BEGIN Records

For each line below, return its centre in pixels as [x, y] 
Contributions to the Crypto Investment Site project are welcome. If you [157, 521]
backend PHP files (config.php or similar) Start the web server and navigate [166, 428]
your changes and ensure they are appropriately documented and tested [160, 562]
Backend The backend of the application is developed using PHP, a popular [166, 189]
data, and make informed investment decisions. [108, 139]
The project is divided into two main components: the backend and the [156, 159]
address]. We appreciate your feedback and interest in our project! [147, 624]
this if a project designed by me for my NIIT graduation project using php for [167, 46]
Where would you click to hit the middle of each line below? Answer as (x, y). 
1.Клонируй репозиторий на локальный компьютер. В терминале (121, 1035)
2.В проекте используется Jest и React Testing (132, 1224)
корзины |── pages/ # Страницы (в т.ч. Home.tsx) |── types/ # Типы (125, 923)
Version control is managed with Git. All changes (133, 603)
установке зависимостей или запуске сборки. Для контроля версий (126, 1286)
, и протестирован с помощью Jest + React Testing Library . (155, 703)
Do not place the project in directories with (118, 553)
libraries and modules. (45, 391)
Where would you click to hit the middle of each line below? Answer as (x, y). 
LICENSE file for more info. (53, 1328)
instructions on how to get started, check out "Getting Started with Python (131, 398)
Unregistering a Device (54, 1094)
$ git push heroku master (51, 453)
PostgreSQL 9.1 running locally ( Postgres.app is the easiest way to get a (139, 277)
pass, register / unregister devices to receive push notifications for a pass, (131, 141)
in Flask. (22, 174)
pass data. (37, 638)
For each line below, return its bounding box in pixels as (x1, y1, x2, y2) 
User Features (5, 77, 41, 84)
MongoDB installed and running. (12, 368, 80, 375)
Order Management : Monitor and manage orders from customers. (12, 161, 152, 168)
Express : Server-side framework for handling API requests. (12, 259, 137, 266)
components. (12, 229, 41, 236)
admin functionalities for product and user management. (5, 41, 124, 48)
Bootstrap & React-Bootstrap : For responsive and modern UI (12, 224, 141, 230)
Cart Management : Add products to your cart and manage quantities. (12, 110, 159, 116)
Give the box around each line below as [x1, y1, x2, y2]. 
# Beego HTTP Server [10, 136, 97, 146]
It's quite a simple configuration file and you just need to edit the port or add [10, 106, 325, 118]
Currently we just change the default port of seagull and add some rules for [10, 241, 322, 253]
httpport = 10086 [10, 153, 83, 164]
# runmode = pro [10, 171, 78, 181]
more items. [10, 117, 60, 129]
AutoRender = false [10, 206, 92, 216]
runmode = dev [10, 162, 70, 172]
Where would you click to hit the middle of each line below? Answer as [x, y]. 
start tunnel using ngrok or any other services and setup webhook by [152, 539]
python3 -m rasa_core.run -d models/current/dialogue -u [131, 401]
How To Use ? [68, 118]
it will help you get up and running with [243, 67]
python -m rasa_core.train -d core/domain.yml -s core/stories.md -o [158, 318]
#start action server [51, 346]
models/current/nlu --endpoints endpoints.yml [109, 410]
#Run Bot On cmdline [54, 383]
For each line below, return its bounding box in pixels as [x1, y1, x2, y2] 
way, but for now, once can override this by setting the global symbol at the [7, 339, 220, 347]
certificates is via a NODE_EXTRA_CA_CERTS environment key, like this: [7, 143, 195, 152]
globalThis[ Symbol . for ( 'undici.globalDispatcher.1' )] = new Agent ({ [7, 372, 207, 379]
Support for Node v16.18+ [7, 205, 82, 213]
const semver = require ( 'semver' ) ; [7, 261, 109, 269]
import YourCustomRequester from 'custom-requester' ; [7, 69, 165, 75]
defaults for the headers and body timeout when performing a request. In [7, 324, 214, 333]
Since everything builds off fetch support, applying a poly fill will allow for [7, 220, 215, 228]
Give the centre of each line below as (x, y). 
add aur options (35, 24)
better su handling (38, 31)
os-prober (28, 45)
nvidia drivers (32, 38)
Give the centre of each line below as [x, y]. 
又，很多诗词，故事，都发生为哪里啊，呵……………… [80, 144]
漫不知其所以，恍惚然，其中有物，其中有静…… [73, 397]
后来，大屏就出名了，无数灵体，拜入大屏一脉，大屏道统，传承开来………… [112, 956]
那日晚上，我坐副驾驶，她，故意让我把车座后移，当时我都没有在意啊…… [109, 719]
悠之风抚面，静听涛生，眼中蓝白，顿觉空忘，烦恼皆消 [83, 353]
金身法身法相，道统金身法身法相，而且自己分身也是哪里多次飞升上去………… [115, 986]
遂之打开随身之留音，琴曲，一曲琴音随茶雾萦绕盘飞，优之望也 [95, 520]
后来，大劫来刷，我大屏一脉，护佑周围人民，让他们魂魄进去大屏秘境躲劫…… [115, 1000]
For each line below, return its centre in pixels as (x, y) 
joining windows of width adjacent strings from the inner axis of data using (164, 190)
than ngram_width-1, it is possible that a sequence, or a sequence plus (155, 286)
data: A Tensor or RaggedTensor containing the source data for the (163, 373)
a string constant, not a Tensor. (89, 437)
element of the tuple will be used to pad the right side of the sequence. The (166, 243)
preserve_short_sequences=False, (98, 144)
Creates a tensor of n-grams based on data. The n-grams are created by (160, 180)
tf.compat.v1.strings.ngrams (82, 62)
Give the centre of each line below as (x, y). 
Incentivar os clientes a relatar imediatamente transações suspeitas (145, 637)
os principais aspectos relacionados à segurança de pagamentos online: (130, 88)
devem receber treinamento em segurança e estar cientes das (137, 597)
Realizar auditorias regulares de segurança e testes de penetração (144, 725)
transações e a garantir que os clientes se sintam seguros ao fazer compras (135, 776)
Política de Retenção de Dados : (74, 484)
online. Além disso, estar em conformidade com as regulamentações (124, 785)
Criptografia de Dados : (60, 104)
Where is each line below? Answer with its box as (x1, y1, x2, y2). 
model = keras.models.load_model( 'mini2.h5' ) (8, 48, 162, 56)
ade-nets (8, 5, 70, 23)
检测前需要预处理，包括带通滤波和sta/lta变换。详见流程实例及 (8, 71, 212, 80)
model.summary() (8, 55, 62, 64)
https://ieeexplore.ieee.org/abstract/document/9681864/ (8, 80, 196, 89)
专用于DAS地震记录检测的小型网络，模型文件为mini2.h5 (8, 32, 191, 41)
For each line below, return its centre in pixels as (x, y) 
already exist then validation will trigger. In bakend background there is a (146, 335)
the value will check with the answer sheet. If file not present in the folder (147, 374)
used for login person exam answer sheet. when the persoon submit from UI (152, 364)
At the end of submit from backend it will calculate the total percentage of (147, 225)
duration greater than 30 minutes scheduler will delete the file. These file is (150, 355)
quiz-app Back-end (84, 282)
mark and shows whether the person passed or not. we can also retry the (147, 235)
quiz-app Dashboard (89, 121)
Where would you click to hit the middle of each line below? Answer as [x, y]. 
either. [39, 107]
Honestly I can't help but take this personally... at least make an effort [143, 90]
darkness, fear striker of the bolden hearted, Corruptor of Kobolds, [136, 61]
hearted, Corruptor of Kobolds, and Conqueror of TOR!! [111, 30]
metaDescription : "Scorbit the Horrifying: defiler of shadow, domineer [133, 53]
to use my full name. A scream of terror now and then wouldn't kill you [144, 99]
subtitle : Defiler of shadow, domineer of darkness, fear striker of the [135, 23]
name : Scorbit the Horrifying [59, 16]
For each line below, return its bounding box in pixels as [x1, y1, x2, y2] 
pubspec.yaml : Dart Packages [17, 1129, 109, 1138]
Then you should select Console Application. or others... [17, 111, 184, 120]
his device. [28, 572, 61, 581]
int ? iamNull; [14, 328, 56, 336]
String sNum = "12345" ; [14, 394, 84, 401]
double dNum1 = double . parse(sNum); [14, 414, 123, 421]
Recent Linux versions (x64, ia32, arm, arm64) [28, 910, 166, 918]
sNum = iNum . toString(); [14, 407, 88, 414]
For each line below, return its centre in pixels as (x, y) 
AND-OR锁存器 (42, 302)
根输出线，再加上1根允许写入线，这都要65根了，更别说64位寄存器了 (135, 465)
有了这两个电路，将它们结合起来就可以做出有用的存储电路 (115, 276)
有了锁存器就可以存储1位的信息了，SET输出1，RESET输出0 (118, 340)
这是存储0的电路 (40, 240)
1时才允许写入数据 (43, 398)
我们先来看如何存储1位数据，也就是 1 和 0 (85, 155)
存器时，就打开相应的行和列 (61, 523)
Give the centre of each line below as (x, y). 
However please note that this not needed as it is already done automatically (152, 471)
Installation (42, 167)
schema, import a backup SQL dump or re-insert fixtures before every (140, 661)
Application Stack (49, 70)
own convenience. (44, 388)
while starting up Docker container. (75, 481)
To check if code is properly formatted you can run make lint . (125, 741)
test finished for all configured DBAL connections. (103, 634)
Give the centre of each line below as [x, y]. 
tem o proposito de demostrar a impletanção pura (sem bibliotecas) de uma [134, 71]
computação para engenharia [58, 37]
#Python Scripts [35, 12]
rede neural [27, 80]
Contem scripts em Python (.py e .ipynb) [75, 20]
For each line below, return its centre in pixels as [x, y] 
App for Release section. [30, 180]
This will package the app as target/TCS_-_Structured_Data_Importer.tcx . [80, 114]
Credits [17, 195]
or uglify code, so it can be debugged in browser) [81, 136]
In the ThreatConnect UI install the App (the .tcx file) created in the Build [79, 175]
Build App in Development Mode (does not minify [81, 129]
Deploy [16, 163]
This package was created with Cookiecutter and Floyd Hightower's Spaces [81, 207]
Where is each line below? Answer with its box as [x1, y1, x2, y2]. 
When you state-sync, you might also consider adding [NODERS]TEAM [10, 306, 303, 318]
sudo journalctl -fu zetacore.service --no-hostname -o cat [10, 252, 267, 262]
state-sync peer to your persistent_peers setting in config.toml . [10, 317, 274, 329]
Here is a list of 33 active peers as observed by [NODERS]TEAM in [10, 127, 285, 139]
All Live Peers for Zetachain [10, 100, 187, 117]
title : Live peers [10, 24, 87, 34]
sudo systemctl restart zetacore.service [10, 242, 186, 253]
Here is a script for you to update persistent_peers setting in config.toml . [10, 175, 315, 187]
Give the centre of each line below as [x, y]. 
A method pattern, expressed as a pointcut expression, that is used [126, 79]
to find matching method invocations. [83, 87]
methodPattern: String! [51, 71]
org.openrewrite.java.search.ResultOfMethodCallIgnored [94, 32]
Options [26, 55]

END Records

**Your task**
Above are the records; from them, give again exactly the lines from the one containing "double dNum1 = double" through the one containing "根输出线，再加上1根允许写入线，这都要65根了，更别说64位寄存器了 (135, 465)", both included.

**Solution**
double dNum1 = double . parse(sNum); [14, 414, 123, 421]
Recent Linux versions (x64, ia32, arm, arm64) [28, 910, 166, 918]
sNum = iNum . toString(); [14, 407, 88, 414]
For each line below, return its centre in pixels as (x, y) 
AND-OR锁存器 (42, 302)
根输出线，再加上1根允许写入线，这都要65根了，更别说64位寄存器了 (135, 465)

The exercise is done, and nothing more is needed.